Due to the evident ineffectiveness of conventional cancer treatments (e.g. chemotherapy and radiation), more efficient alternatives are needed. The potential of Alkaline Nutritional Infusion (ANI) as a legitimate alternative to chemotherapy and radiation is examined. While largely ignored in conventional oncology, the pH of the interstitial fluids is suggested as paramount in identifying a cancerous condition. It is further suggested that cancer is an over–acidic condition of the body that can be reversed and prevented with alkalizing treatments such as ANI. Full Body Bio–Electro Scan (FBBES) is presented as a noninvasive means to examine body pH and the presence of cancer. In addition, non–invasive Full–Body Thermography (FBT) and Full–Body Ultrasound (FBU) are presented as a noninvasive means to examine the physiology and the anatomy of the ograns, glands and tissues for inflammation, calcifications, cysts and tumors in the prevention and treatment of any cancerous condition. Finally, Live Blood Analysis (LBA) and Dried Blood Analysis (DBA) are non–invasive hematology tests for evaluating the health of the red and white blood cells and to view inflammatory and malignancy at the cellular level. In contrast to the acidosis caused by conventional cancer treatments, ANI methods such as Intravenous Nutritional Infusion (INI) and Rectal Nutritional Infusion (RNI) provide an alkalizing approach to cancer treatment and prevention.
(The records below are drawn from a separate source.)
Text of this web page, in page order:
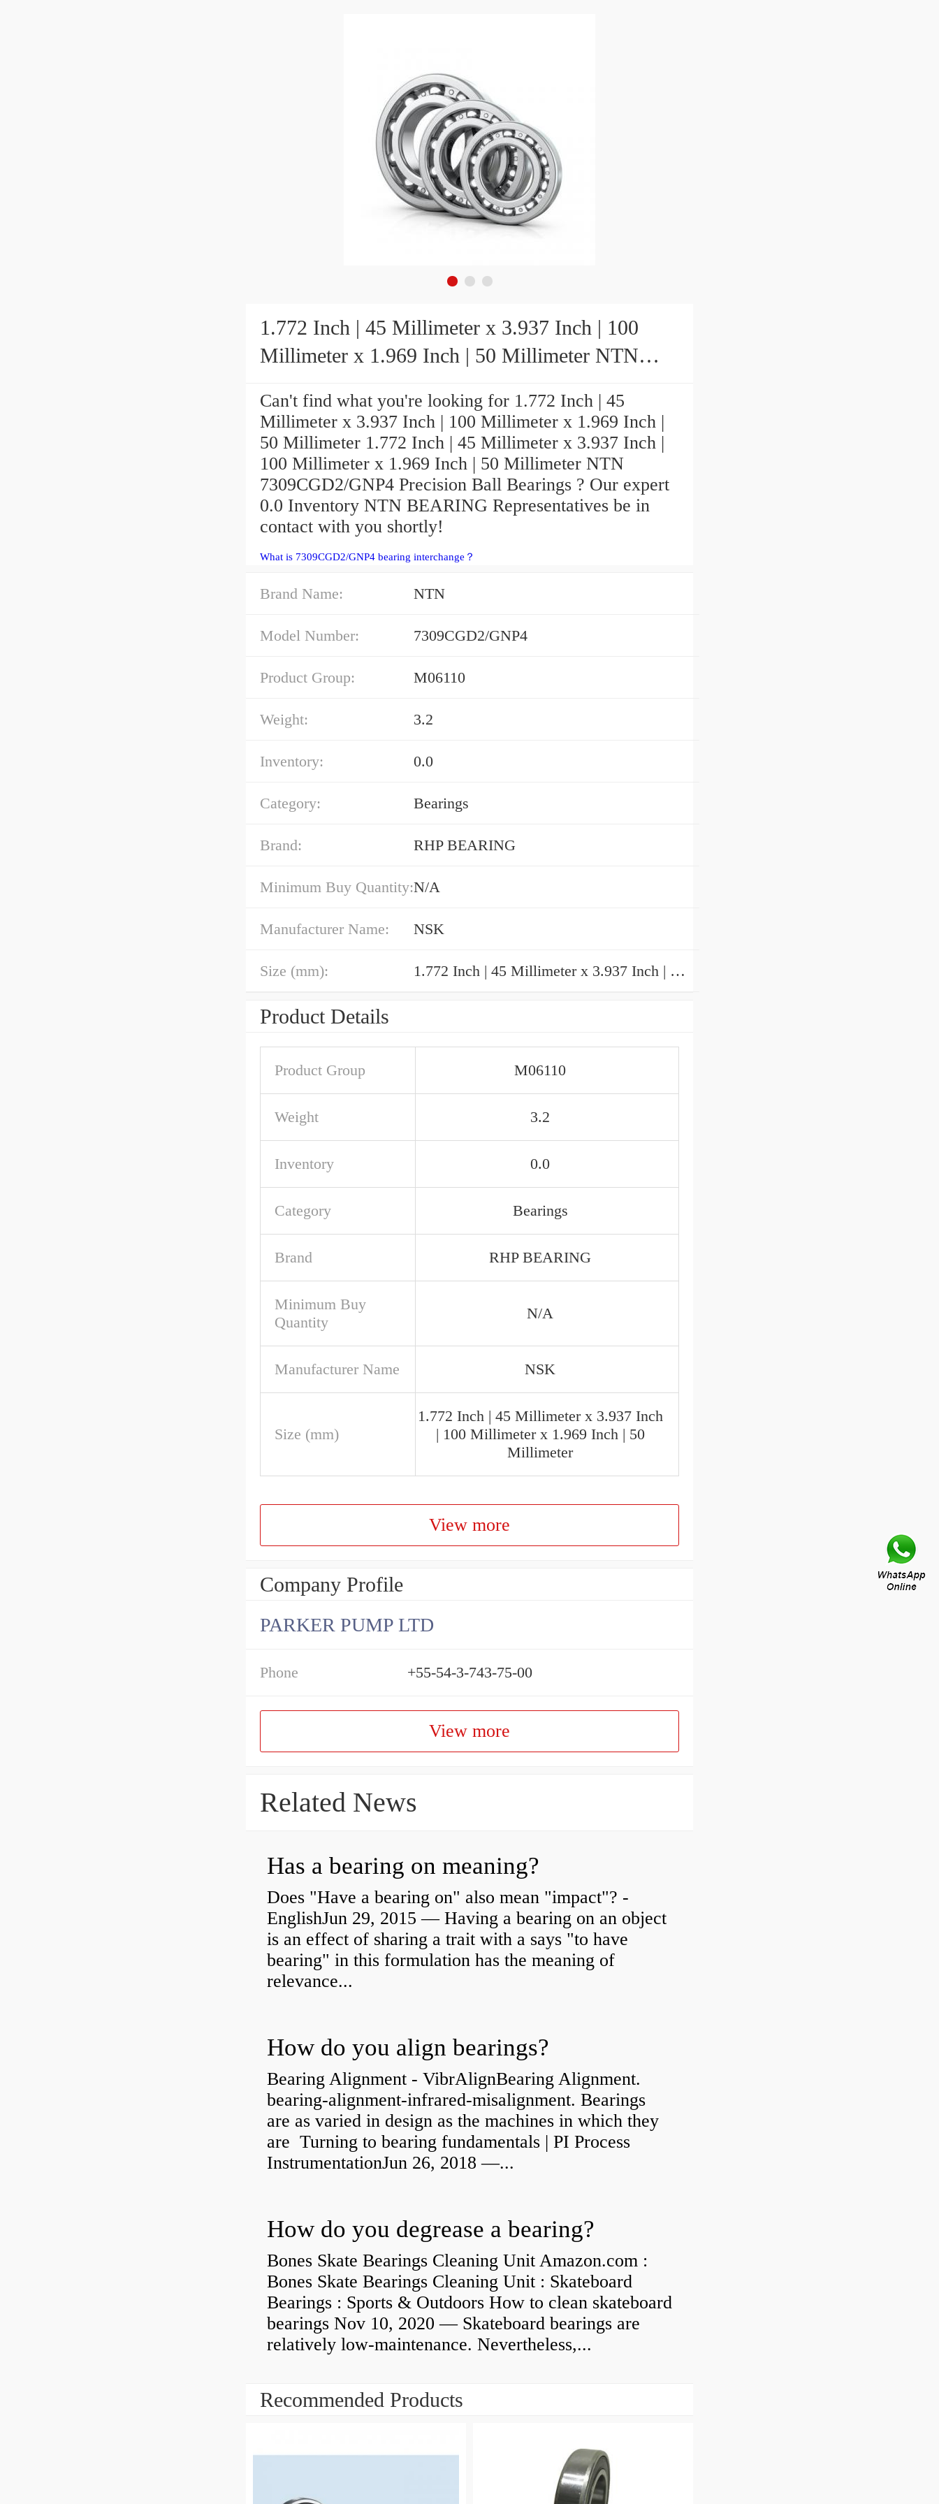
1.772 Inch | 45 Millimeter x 3.937 Inch | 100
Millimeter x 1.969 Inch | 50 Millimeter NTN
Can't find what you're looking for 1.772 Inch | 45
Millimeter x 3.937 Inch | 100 Millimeter x 1.969 Inch |
50 Millimeter 1.772 Inch | 45 Millimeter x 3.937 Inch |
100 Millimeter x 1.969 Inch | 50 Millimeter NTN
7309CGD2/GNP4 Precision Ball Bearings ? Our expert
0.0 Inventory NTN BEARING Representatives be in
contact with you shortly!
What is 7309CGD2/GNP4 bearing interchange？
Brand Name: NTN
Model Number: 7309CGD2/GNP4
Product Group: M06110
Weight: 3.2
Inventory: 0.0
Category: Bearings
Brand: RHP BEARING
Minimum Buy Quantity:N/A
Manufacturer Name: NSK
Size (mm): 1.772 Inch | 45 Millimeter x 3.937 Inch | 100 Millimeter x 1.969 Inch | 50 Millimeter
Product Details
Product Group M06110
Weight 3.2
Inventory 0.0
Category Bearings
Brand RHP BEARING
Minimum Buy
Quantity
N/A
Manufacturer Name NSK
Size (mm)
1.772 Inch | 45 Millimeter x 3.937 Inch
| 100 Millimeter x 1.969 Inch | 50
Millimeter
View more
Company Profile
PARKER PUMP LTD
Phone +55-54-3-743-75-00
View more
Related News
Has a bearing on meaning?
Does "Have a bearing on" also mean "impact"? -
EnglishJun 29, 2015 — Having a bearing on an object
is an effect of sharing a trait with a says "to have
bearing" in this formulation has the meaning of
relevance...
How do you align bearings?
Bearing Alignment - VibrAlignBearing Alignment.
bearing-alignment-infrared-misalignment. Bearings
are as varied in design as the machines in which they
are Turning to bearing fundamentals | PI Process
InstrumentationJun 26, 2018 —...
How do you degrease a bearing?
Bones Skate Bearings Cleaning Unit Amazon.com :
Bones Skate Bearings Cleaning Unit : Skateboard
Bearings : Sports & Outdoors How to clean skateboard
bearings Nov 10, 2020 — Skateboard bearings are
relatively low-maintenance. Nevertheless,...
Recommended Products

Keywords: alkaline, base, acidic, acid, ph, oncology, cancer, chemotherapy, radiation, treatment, prevention, reversal, conventional, alternative, infusion, interstitial, blood, diet, exercise, thermograph, ultrasound, hematology, immunity, bacteria, yeast, mold, infection, malignancy, inflammation

Introduction

While largely ignored in conventional oncology for decades, intravenous nutritional infusion (INI) and rectal nutritional infusion (RNI) are therapies that play a major key in recovering from and reversing any metabolic, environmental, or dietary caused “dis–ease.” But when you visit your conventional doctor for any condition or “dis–ease”, he or she will rarely address the patient's lifestyle or diet, besides sometimes shrugging and saying, "Eat better and get more exercise." This is generally stated to the patient without giving any specific recommendations of what to eat, what to drink or how to exercise.1–13

This general mindset stems from medical schools where a physician may receive only a few hours of nutritional, dietary or physical training in their nutritional, biochemistry or physiology courses on the importance of nutrition, diet and exercise. Then all training, including residency and fellowship is completely pharmaceutical–drug focused.1–13 Only a select few take the time to be trained and mentored by traditional, integrative or naturopathic physicians that specialize in the prevention and treatment of cancer or other “dis–ease” conditions.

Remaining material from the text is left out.